Highlights & Insights¶
- Symmetry of Divergence and MI: The perspective of dual-level alignment—distribution level (RKHS mean embedding cosine similarity) and sample level (InfoNCE sample cosine similarity)—is elegant. The identity \(\hat D_{\text{CS}}=-2\log\mathrm{sim}(\mu_x,\mu_y)\) unifies the two perfectly.
- CS Divergence Resolves Alignment–Uniformity Conflict: It introduces intra-modality uniformity rather than the cross-modality repulsion found in InfoNCE. This property is unique to CS divergence and justifies its selection over KL or MMD.
- Unified Extension via Distributional Properties: The three extensions (unpaired, multi-caption, token) all stem from the fact that KDE estimation doesn't require pairing or equal sample counts. This makes diverse data formats usable under a single framework.
- FID as an Alignment Probe: Using FID measures distributional distance, making it a highly appropriate metric for evaluating modality alignment rather than just image quality.
Limitations & Future Work¶
- The paper treats text-to-image generation and retrieval as proxy metrics for alignment capability. Since CS-Aligner focuses on the alignment layer, it does not modify the generative decoder; final image quality remains bounded by the unCLIP decoder.
- KDE estimation for CS divergence depends on hyperparameters such as kernel width \(\sigma\) (and temperature \(t\)). Bandwidth selection in high-dimensional spaces may affect stability, though this isn't fully explored in the main text.
- Token-level alignment treats tokens as independent distributions within each sample.
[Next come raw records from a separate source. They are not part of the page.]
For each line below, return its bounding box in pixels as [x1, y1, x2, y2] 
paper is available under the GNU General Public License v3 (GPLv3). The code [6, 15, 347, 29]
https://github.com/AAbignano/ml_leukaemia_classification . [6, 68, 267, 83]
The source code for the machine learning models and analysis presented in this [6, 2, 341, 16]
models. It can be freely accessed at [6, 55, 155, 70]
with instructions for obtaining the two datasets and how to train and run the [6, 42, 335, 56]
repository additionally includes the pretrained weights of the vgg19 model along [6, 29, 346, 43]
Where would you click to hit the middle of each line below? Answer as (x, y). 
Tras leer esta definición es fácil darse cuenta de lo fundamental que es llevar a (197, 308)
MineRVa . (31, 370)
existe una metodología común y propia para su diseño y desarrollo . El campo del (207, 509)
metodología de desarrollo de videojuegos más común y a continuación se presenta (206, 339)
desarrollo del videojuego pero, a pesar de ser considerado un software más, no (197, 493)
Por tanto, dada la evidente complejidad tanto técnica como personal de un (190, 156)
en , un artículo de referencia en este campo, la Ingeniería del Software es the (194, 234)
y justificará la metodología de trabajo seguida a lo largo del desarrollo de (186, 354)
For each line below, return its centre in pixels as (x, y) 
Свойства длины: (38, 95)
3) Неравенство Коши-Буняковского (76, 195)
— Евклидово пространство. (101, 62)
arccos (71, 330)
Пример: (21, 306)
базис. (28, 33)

Scalability regarding computational overhead for long sequences or large token counts needs systematic evaluation.
- Unpaired data gains were verified on MSCOCO-derived datasets. Robustness on real-world, out-of-distribution, or highly noisy unpaired data remains to be tested.
Related Work & Insights¶
- vs CLIP / InfoNCE: CLIP uses InfoNCE for sample-wise alignment but ignores global distributions and suffers from alignment-uniformity conflict. This work adds CS divergence to fix the distribution gap and resolve the conflict.
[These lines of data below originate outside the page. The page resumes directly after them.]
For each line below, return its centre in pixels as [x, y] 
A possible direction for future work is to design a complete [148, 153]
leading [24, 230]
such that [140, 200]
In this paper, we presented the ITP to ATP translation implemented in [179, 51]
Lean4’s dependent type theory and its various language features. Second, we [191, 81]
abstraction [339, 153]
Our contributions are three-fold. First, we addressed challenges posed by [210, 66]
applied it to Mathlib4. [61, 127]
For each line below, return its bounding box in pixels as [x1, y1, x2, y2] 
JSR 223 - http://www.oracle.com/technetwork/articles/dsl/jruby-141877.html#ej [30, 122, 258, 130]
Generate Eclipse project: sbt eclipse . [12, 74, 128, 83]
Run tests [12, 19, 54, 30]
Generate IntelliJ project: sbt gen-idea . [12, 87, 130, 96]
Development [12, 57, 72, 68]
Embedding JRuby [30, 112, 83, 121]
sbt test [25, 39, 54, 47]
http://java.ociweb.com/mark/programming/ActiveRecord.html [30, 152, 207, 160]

- vs Eclipse / IB (Small-scale alignment): Eclipse uses \(\ell_2\) for prior adapters, and IB uses an information bottleneck—both are sample-wise. CS-Aligner consistently leads with the same architecture and data (e.g., Karlo FID 11.27 vs 23.67).
- vs Long-CLIP / LLM2CLIP (Retrieval): These remain pure InfoNCE approaches. This work achieves higher average retrieval scores when aligning Llama 3-8B with CLIP visual encoders.
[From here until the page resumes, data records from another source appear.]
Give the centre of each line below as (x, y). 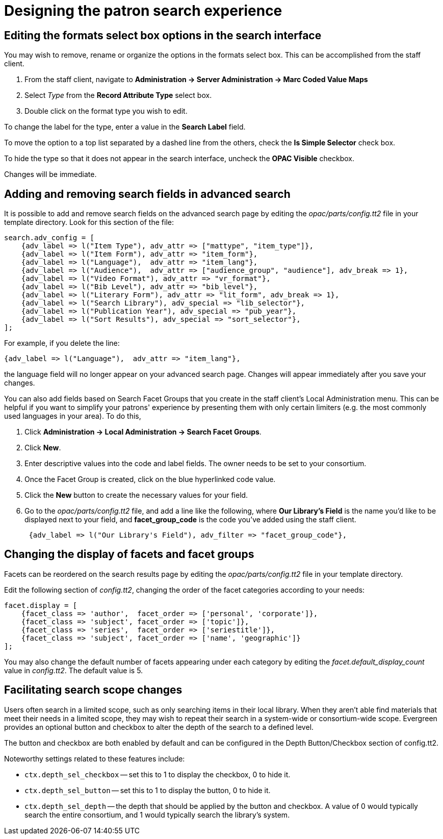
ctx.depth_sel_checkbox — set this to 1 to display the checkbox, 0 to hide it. (158, 774)
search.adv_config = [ (49, 238)
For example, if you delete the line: (62, 343)
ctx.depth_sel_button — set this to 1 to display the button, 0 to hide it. (148, 790)
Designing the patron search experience (143, 11)
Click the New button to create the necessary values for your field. (136, 495)
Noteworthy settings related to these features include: (95, 758)
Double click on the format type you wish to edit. (106, 111)
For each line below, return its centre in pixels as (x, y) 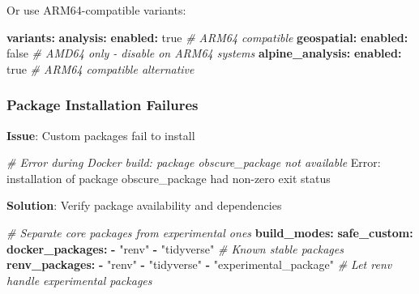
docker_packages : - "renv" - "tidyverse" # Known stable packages (175, 248)
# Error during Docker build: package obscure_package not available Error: (194, 162)
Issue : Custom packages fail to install (101, 135)
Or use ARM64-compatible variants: (96, 10)
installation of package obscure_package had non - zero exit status (169, 178)
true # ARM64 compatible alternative (100, 68)
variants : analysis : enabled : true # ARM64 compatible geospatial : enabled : (207, 37)
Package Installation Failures (103, 105)
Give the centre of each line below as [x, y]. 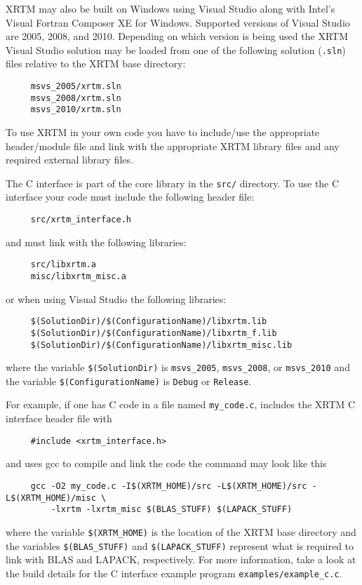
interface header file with [59, 418]
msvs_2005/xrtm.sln [76, 87]
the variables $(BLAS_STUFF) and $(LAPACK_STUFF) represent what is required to [180, 545]
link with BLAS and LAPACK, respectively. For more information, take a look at [181, 559]
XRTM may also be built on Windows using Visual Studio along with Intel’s [170, 8]
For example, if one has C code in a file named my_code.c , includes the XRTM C [181, 404]
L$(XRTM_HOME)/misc [51, 498]
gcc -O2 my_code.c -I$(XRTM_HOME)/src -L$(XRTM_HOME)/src [169, 486]

- vs Other Divergences (KL / MMD): The authors demonstrate that only CS divergence synergizes with InfoNCE without conflict, providing the core rationale for the choice of divergence measure.
Rating¶
- Novelty: ⭐⭐⭐⭐⭐ Introducing CS divergence to V-L alignment and theoretically solving InfoNCE's internal conflict is both novel and self-consistent.
- Experimental Thoroughness: ⭐⭐⭐⭐ Extensive coverage of T2I, retrieval, and various data configurations (unpaired/token), though hyperparameter sensitivity is mostly in the appendix.
- Writing Quality: ⭐⭐⭐⭐⭐ Clear derivation from InfoNCE flaws to CS divergence benefits, with well-connected logic.
- Value: ⭐⭐⭐⭐ Provides a plug-and-play, parameter-efficient loss that leverages unpaired data, offering significant utility for V-L models.